Working with the Chaos Monkey

Tartley · May 12, 2011, 12:00am

How about a similar thing on the source-code control side?

A test coverage tool will mutate your codebase, e.g. changing a ‘<’ operator into a ‘<=’. It does this in order to check that one (and ideally just one) test fails as a result.

To this conventional mix, add the idea that if we find a code mutation which does not cause any tests to fail, then the mutated code is automatically committed back into our repo.

This script should be runs over production code unpredictably, several times per week.

It will teach your development team to write thorough tests, with great coverage!

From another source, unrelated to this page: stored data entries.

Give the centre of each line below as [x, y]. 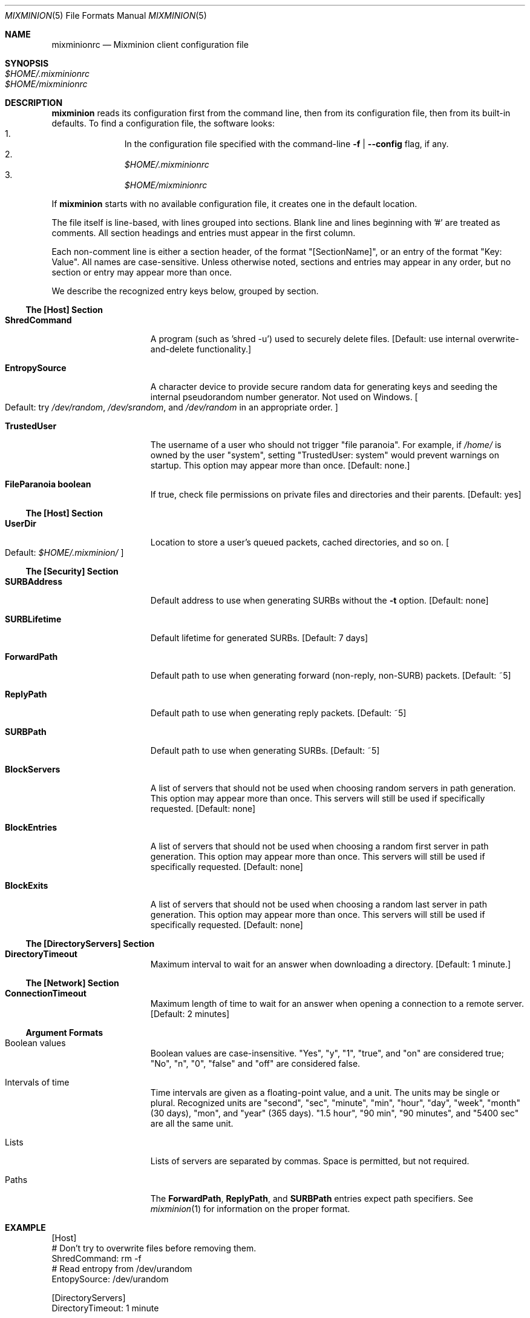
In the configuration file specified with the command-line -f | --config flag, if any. [286, 144]
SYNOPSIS [27, 63]
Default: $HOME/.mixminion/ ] [64, 552]
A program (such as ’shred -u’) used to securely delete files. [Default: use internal [313, 339]
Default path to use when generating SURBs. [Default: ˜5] [265, 750]
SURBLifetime [33, 619]
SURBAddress [34, 582]
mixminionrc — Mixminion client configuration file [150, 44]

Or else!!!

Damien_Dube2 · July 26, 2011, 12:00am

After watching this video from ted http://www.ted.com/talks/kevin_slavin_how_algorithms_shape_our_world.html I was thinking that the financial market would be in a great need of a chaos monkey!

saintneko · March 13, 2012, 12:00am

“requiring the server to bluescreen before it would reboot.”

I think I already found your problem and the solution.

TysonB · April 23, 2012, 12:00am

Any tips for this kind of redundancy implementation and testing with limited memory and throughput? (Specifically embedded systems). I mean if I had an infinite amount of memory and hardware, it would be easier to add much more error handling/checking, but in an embedded system, you’re limited by both storage and speeds. Any tips for kinds of systems to improve? (not just massive server type systems basically)

nearyd · July 3, 2014, 7:45pm

So, did you ever find out what the problem was with the servers dropping off the network? I’m dying to find out.

codinghorror · July 4, 2014, 10:21am

Yes, related to this:

http://blog.serverfault.com/2011/03/04/broadcom-die-mutha/

TL;DR “we tried some Intel NICs and the problem went away”